那位高姨娘下儀貼請的,卻不單單隻有孫氏一人,還有顧無憂。


    顧無憂看到帖子的那一刻,幾乎是有點啼笑皆非。


    一個姨娘給自己一個侯府嫡女下帖子,這還真是前所未聞的奇事。


    這位高姨娘倚著高昭儀的勢,儼然已經把自己當做是文安候府的當家主母了。


    顧無憂隨手將帖子扔進了火盆。


    接了這貼子,就等於是自降身份,自如其辱,這種虧本生意,她可是從來不做。


    高姨娘為何要請自己,這個原因一點兒也不難猜。


    肯定與那位傾慕與裴然的高婉珠有關。


    至於她們到底在打些什麽盤算,顧無憂還懶的去想。


    她們還不配。


    不搭理就行了。


    用裴然的話說,就是。


    滾。


    然而那位高姑娘,還真是頗有原則,就是不滾。


    所以顧無憂在寧國侯府看到她時,還是不大不小的吃了一驚的。


    她來這兒做什麽?


    對裴然還不死心?


    就算是采取死纏爛打的癡女招數,也該去大名府堵裴然去,怎麽反倒是堵起自己來了?


    還用這種哀怨淒婉的眼神看著自己?


    顧無憂很不負責任的想歪了。


    難道這位嬌滴滴的白蓮花兒,其實真正喜歡的是她顧無憂?


    所以上次才會誑自己去看她向裴然表白的戲碼,想要激起自己潛在的醋意?


    這都什麽跟什麽呀,快打住!


    顧無憂一陣惡寒。


    都怪小春,拿迴來的話本越來越沒有節操,害的自己的腦洞也越發不受控製了。


    孫氏看著顧無憂隻顧看著高婉珠出神,嘴角緩緩的勾起,心情是難得的暢快。


    對於能給顧無憂添堵的事情,她一向是樂見其成的。


    “這位你也應當是見過的,文安候府的表小姐,來我們侯府住幾日散散心,你二妹妹要備嫁不能陪她,無憂,你就盡盡地主之誼,讓高小姐住到你那院中去,好好招待招待。”


    住到我那裏去······


    顧無憂起了一身的雞皮疙瘩。


    “那卻是不大方便,我那裏人多地窄,怕委屈了高小姐,四妹妹五妹妹她們那裏想來更合適,還是讓高小姐去她們那裏住吧,也好有個說的上話的人。”

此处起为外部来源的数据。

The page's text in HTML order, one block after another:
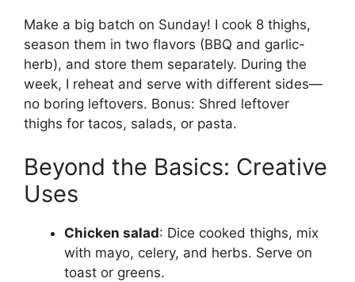
Make a big batch on Sunday! I cook 8 thighs,
season them in two flavors (BBQ and garlic-
herb), and store them separately. During the
week, I reheat and serve with different sides—
no boring leftovers. Bonus: Shred leftover
thighs for tacos, salads, or pasta.
Beyond the Basics: Creative
Uses
Chicken salad: Dice cooked thighs, mix
with mayo, celery, and herbs. Serve on
toast or greens.
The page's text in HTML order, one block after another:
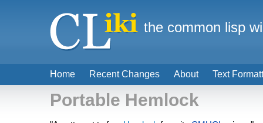
Portable Hemlock
Home Recent Changes About Text
the common lisp
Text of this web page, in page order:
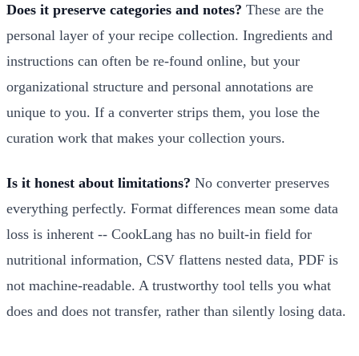
Does it preserve categories and notes? These are the
personal layer of your recipe collection. Ingredients and
instructions can often be re-found online, but your
organizational structure and personal annotations are
unique to you. If a converter strips them, you lose the
curation work that makes your collection yours.
Is it honest about limitations? No converter preserves
everything perfectly. Format differences mean some data
loss is inherent -- CookLang has no built-in field for
nutritional information, CSV flattens nested data, PDF is
not machine-readable. A trustworthy tool tells you what
does and does not transfer, rather than silently losing data.
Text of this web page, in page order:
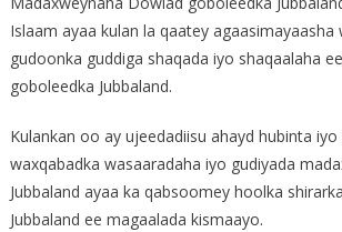
Islaam ayaa kulan la qaatey agaasimayaasha
gudoonka guddiga shaqada iyo shaqaalaha
goboleedka Jubbaland.
Kulankan oo ay ujeedadiisu ahayd hubinta iyo
waxqabadka wasaaradaha iyo gudiyada
Jubbaland ayaa ka qabsoomey hoolka
Jubbaland ee magaalada kismaayo.
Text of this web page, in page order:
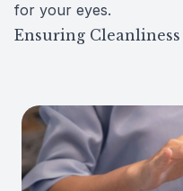
for your eyes.
Ensuring
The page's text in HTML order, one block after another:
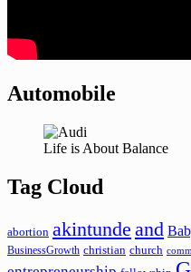
Automobile
Life is About Balance
Tag Cloud
abortion akintunde and
BusinessGrowth christian church
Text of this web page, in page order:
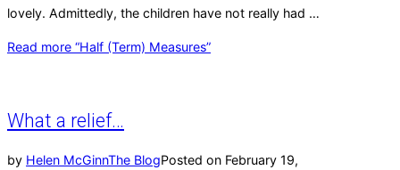
lovely. Admittedly, the children have not really had …
Read more “Half (Term) Measures”
What a relief…
by Helen McGinnThe BlogPosted on February 19,
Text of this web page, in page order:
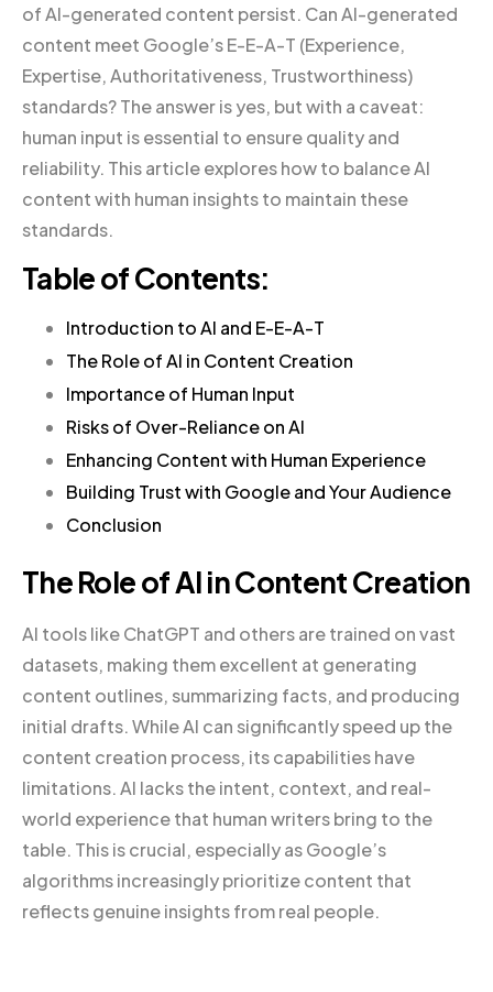
of AI-generated content persist. Can AI-generated
content meet Google’s E-E-A-T (Experience,
Expertise, Authoritativeness, Trustworthiness)
standards? The answer is yes, but with a caveat:
human input is essential to ensure quality and
reliability. This article explores how to balance AI
content with human insights to maintain these
standards.
Table of Contents:
Introduction to AI and E-E-A-T
The Role of AI in Content Creation
Importance of Human Input
Risks of Over-Reliance on AI
Enhancing Content with Human Experience
Building Trust with Google and Your Audience
Conclusion
The Role of AI in Content Creation
AI tools like ChatGPT and others are trained on vast
datasets, making them excellent at generating
content outlines, summarizing facts, and producing
initial drafts. While AI can significantly speed up the
content creation process, its capabilities have
limitations. AI lacks the intent, context, and real-
world experience that human writers bring to the
table. This is crucial, especially as Google’s
algorithms increasingly prioritize content that
reflects genuine insights from real people.
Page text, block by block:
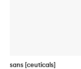
sans [ceuticals]
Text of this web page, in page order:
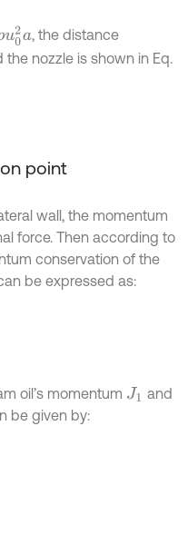
2a
, the distance
nozzle is shown in Eq.
point
wall, the momentum
force. Then according to
conservation of the
be expressed as:
oil’s momentum J1
and
be given by:
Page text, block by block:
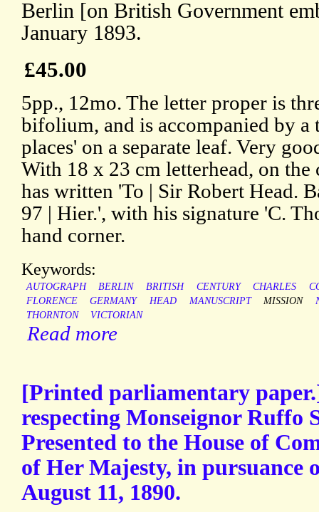
Berlin [on British Government
January 1893.
£45.00
5pp., 12mo. The letter proper is
bifolium, and is accompanied by
places' on a separate leaf. Very
With 18 x 23 cm letterhead, on
has written 'To | Sir Robert Head.
97 | Hier.', with his signature 'C.
hand corner.
Keywords:
AUTOGRAPH BERLIN BRITISH CENTURY CHARLES
FLORENCE
GERMANY HEAD MANUSCRIPT MISSION
THORNTON
VICTORIAN
Read more
[Printed parliamentary
respecting Monseignor Ruffo
Presented to the House of
of Her Majesty, in pursuance
August 11, 1890.

    “你這孩子。”孫氏微微嗔道:“她們都是庶女,如何能招待高小姐,那才是真正委屈了貴客呢!”


    顧無憂笑了笑。


    “原來別人府上一個小妾的侄女兒,到了嬸娘這裏,就是貴客了,嬸娘的這份胸襟,倒真是令人驚歎。”


    孫氏的臉上僵了僵,有些不悅。


    “當著高小姐的麵,如何能說這些失禮的話?她可是高昭儀正正經經的堂妹,輔國公家正正經的嫡女,如何不是貴客了?你也是大家子出身的小姐,如何這般不懂事?可再莫說出這些失禮的話,丟了咱們寧國侯府的臉麵。”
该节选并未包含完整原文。